Add sources to the project search engine (GSoC task)
The homepage of the Software Heritage archive features a small search engine, that searched in project URLs and project metadata. Project metadata includes name, description, authors, etc.
This is implemented by a Python service backed by an ElasticSearch database, which contains one document for each project; each document containing metadata mined from the project itself
We would like to add more data sources to the ElasticSearch database; typically sources that are not authoritative, but provide metadata of usually good quality. These sources include data received from deposit clients like HAL and data we will archive from swMATH, GitHub.com, ...

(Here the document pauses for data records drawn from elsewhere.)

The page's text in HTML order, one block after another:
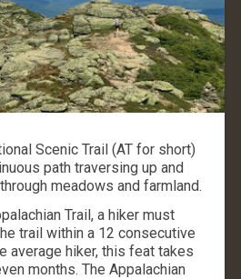
Scenic Trail (AT for short)
path traversing up and
meadows and farmland.
Trail, a hiker must
trail within a 12 consecutive
average hiker, this feat takes
months. The Appalachian
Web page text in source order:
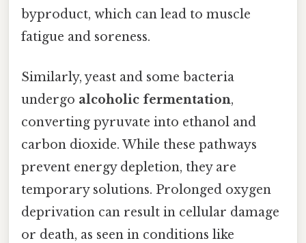
byproduct, which can lead to muscle
fatigue and soreness.
Similarly, yeast and some bacteria
undergo alcoholic fermentation,
converting pyruvate into ethanol and
carbon dioxide. While these pathways
prevent energy depletion, they are
temporary solutions. Prolonged oxygen
deprivation can result in cellular damage
or death, as seen in conditions like
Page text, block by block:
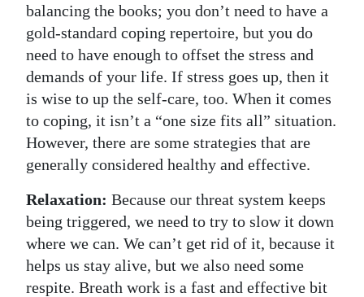
Weather
Digital
edition
RGMags
Change
balancing the books; you don’t need to have a
gold-standard coping repertoire, but you do
need to have enough to offset the stress and
demands of your life. If stress goes up, then it
is wise to up the self-care, too. When it comes
to coping, it isn’t a “one size fits all” situation.
However, there are some strategies that are
generally considered healthy and effective.
Relaxation: Because our threat system keeps
being triggered, we need to try to slow it down
where we can. We can’t get rid of it, because it
helps us stay alive, but we also need some
respite. Breath work is a fast and effective bit
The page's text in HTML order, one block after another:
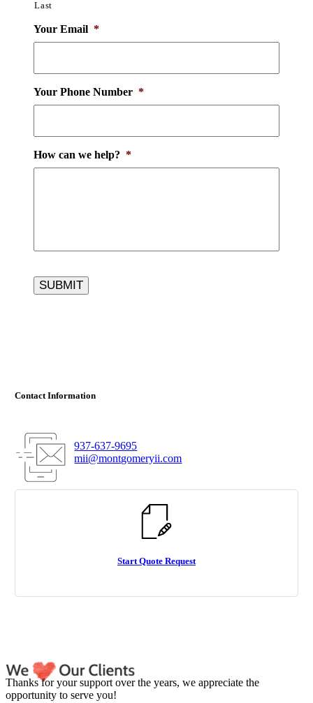
Last
Your Email *
Your Phone Number *
How can we help? *
SUBMIT
Contact Information
937-637-9695
mii@montgomeryii.com
Start Quote Request
Thanks for your support over the years, we appreciate the
opportunity to serve you!
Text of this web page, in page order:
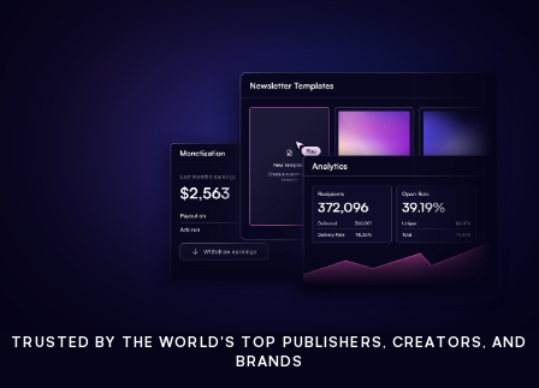
TRUSTED BY THE WORLD'S TOP PUBLISHERS, CREATORS, AND
BRANDS
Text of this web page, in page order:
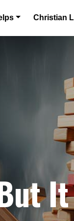
Christian
It
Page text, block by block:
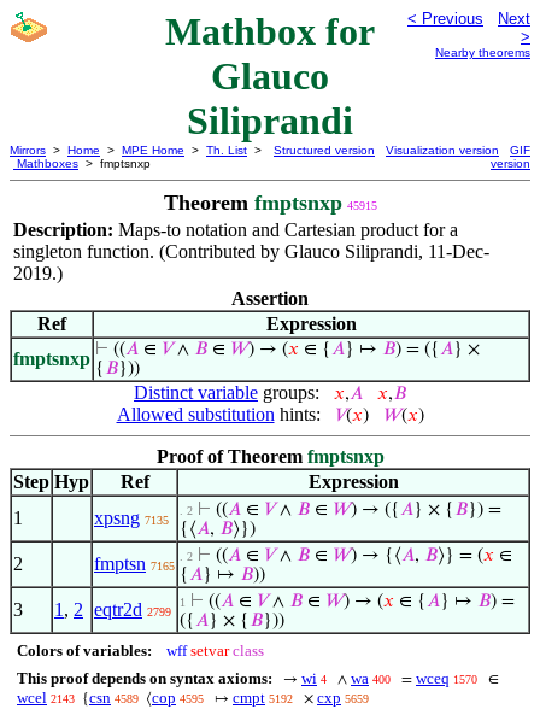
Mathbox for
Glauco
Siliprandi
< Previous
Next
>
Nearby theorems
Mirrors > Home > MPE Home > Th. List >
Mathboxes > fmptsnxp
Structured version Visualization version
GIF
version
Theorem fmptsnxp 45915
Description: Maps-to notation and Cartesian product for a
singleton function. (Contributed by Glauco Siliprandi, 11-Dec-
2019.)
Assertion
Ref
Expression
fmptsnxp ⊢ ((𝐴 ∈ 𝑉∧ 𝐵 ∈ 𝑊) → (𝑥 ∈ {𝐴} ↦ 𝐵) = ({𝐴} ×
{ 𝐵}))
Distinct variable groups: 𝑥,𝐴 𝑥,𝐵
Allowed substitution hints: 𝑉(𝑥) 𝑊(𝑥)
Proof of Theorem fmptsnxp
Step Hyp Ref
Expression
1
xpsng 7135
. 2 ⊢ ((𝐴 ∈ 𝑉∧ 𝐵 ∈ 𝑊) → ({𝐴} × { 𝐵}) =
{⟨𝐴, 𝐵⟩})
2 fmptsn 7165
. 2 ⊢ ((𝐴 ∈ 𝑉∧ 𝐵 ∈ 𝑊) → {⟨𝐴, 𝐵⟩} = (𝑥 ∈
{𝐴} ↦ 𝐵))
3 1 , 2 eqtr2d 2799
1 ⊢ ((𝐴 ∈ 𝑉∧ 𝐵 ∈ 𝑊) → (𝑥 ∈ {𝐴} ↦ 𝐵) =
({𝐴} × { 𝐵}))
Colors of variables: wff setvar class
This proof depends on syntax axioms:
→ wi 4 ∧ wa 400 = wceq 1570 ∈
wcel 2143 {csn 4589 ⟨cop 4595 ↦ cmpt 5192 × cxp 5659
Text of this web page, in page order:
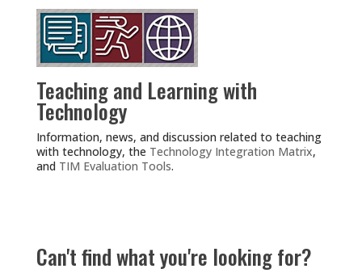
Teaching and Learning with
Technology
Information, news, and discussion related to teaching
with technology, the Technology Integration Matrix,
and TIM Evaluation Tools.
Can't find what you're looking for?
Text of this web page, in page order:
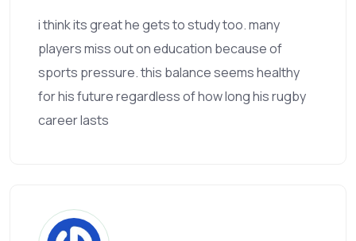
i think its great he gets to study too. many
players miss out on education because of
sports pressure. this balance seems healthy
for his future regardless of how long his rugby
career lasts
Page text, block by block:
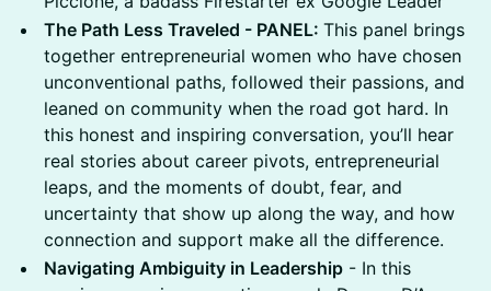
The Path Less Traveled - PANEL: This panel brings
together entrepreneurial women who have chosen
unconventional paths, followed their passions, and
leaned on community when the road got hard. In
this honest and inspiring conversation, you’ll hear
real stories about career pivots, entrepreneurial
leaps, and the moments of doubt, fear, and
uncertainty that show up along the way, and how
connection and support make all the difference.
Navigating Ambiguity in Leadership - In this

This comes with the following challenges:
- there are multiple sources, and their contents must work together
- sources have different reliability, that should be taken into account when ranking search results
Therefore, this task will require making a plan to address these, define a data model, and finally implement it in a backend. It may involve some frontend work if necessary, to provide an interface for these.
175 or 350 hours, at your option (longer duration means you can handle more data sources). Difficulty: medium
- Python 3 and Git are a must to work on any Software Heritage project
- Experience with cross-referenced data mining would be appreciated
- Kumar Shivendu (KShivendu on IRC)
- Valentin Lorentz (vlorentz on IRC)
- Vincent Sellier (vsellier on IRC)
Other relevant (but independent) tasks
This task is only about adding data we already collected the existing Elasticsearch database; you may also be interested in Mine information from archived content (GSoC task) and Mine information from external sources (GSoC task) to fill this database; but those are completely independent tasks.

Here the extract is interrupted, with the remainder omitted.